In terms of freeing myself from my context, I got some practice when a new sub-personality finally fully emerged and decided they wanted a name. The system as a whole felt a bit uncomfortable with their presentation and the possible ways that the external world might perceive them, but it felt important to allow them to express and be all the strangeness they are. I look forward to seeing how they evolve over time.
There were so many long-term projects that finished up for me this season, and it’s been so important to allow myself to bask in that space rather than quickly shrug it off and move onto the next project. I know that I won’t have the space to engage in these kinds of processes for a while, so knowing that I can take pride in what I have accomplished feels important and beautiful.

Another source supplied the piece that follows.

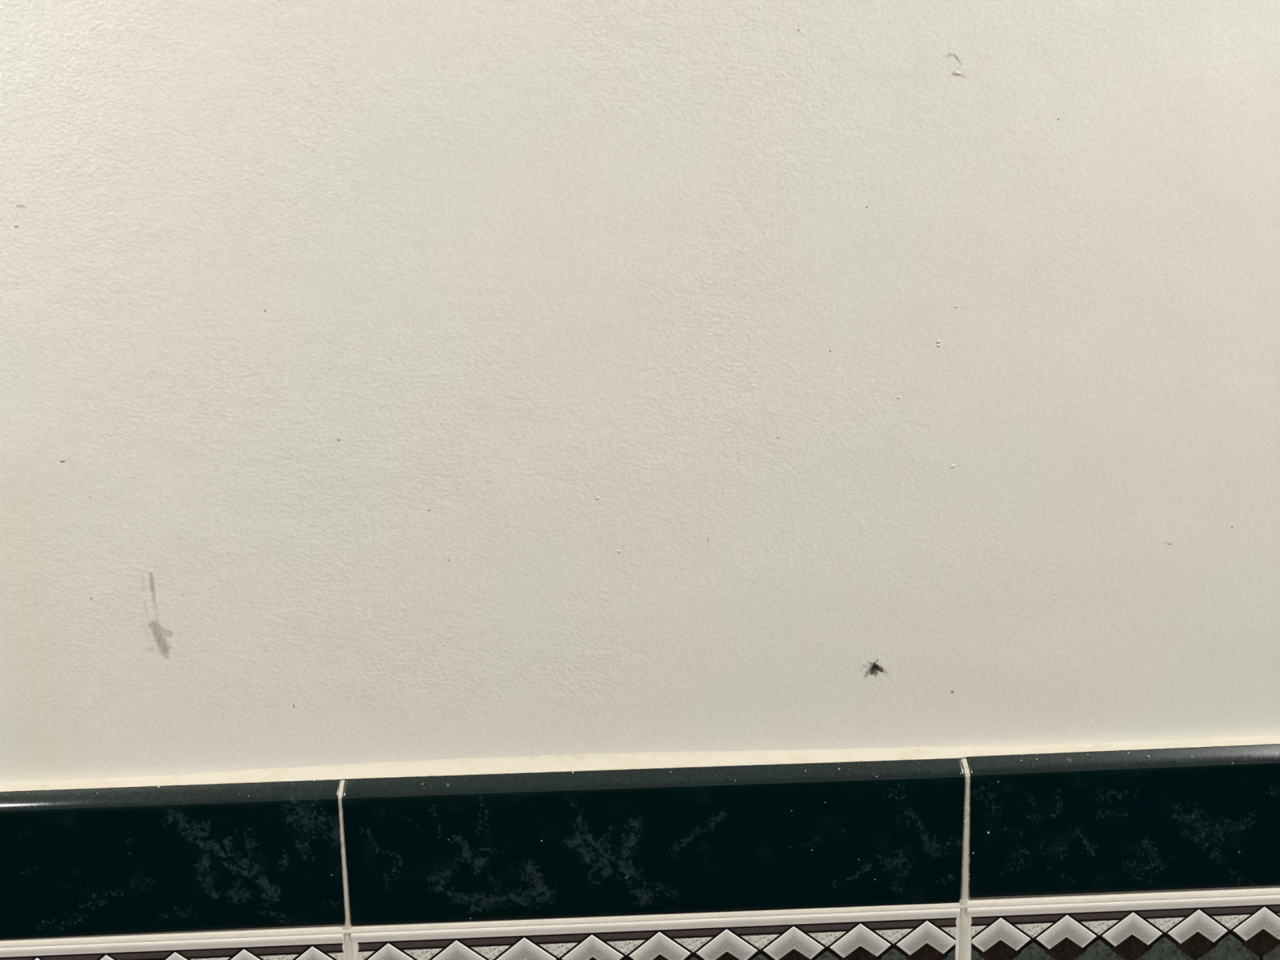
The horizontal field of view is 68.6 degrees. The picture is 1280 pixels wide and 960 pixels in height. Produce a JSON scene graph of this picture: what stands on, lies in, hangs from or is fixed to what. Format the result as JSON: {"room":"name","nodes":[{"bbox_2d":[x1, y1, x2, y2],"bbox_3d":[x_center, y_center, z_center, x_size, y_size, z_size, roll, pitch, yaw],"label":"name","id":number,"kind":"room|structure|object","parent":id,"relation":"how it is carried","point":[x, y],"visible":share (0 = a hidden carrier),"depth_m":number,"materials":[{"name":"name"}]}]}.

Making space for rest, as mentioned before, has proven so difficult even though I don’t have a traditional job at the moment. I am taking classes and still volunteering in a lot of ways, and my calendar fills up with appointments and markets and catching up on all the things I put off when I was working. This next period, I’ll be shaving down what I’m doing and committing to basking in this next phase of my life as a parent, which will only happen this way once. I want to be rested and ready for when that moment comes, so I have to commit to making space for myself now.

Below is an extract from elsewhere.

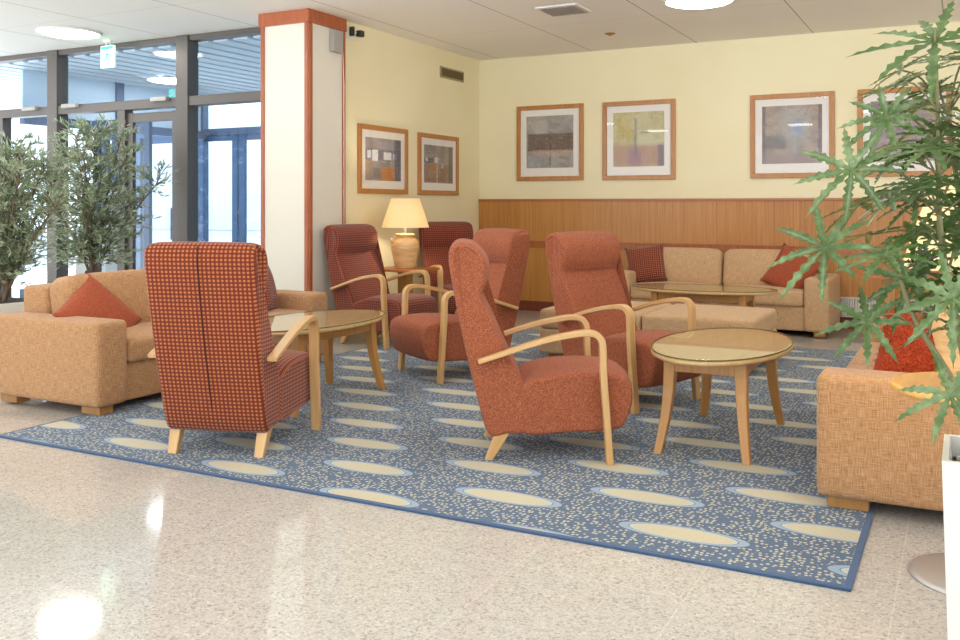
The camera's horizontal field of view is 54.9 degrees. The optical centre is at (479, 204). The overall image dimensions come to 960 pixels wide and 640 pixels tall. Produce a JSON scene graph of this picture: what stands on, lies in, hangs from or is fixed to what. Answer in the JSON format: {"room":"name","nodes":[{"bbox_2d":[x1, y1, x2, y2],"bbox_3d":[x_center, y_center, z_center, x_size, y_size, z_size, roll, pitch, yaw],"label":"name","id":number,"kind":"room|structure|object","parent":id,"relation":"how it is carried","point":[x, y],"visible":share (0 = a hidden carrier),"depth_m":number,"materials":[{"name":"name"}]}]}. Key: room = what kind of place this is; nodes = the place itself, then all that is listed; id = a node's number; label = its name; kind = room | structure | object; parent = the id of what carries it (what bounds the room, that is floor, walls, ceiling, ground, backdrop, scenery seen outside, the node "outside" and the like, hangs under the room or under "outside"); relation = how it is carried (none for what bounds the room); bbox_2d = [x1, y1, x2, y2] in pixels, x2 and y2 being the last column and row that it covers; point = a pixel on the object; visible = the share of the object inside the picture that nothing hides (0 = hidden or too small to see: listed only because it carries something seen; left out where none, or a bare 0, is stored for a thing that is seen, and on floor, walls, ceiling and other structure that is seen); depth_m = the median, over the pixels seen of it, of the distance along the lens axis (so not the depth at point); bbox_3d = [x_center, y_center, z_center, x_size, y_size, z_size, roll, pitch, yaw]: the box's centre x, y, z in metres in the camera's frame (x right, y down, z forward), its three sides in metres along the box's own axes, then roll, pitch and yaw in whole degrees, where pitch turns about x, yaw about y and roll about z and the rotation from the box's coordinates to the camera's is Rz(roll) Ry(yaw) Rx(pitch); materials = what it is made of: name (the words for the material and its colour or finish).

With regard to inviting unlikely allies, mostly I am trusting that there are enough new people doing direct action right now such that I can take a step back. While it’s hard not be down on the streets as often as I was, protesting or doing mutual aid outreach, I know that there are more and more people every day saying that enough is enough. I trust the long-term stances I have taken and their ripples out into the world. I’m immersed in the community I want to live in and continually give other people tools to create and seek the same for themselves.
Thanks for reading. I hope you enjoy this moon cycle’s experiments!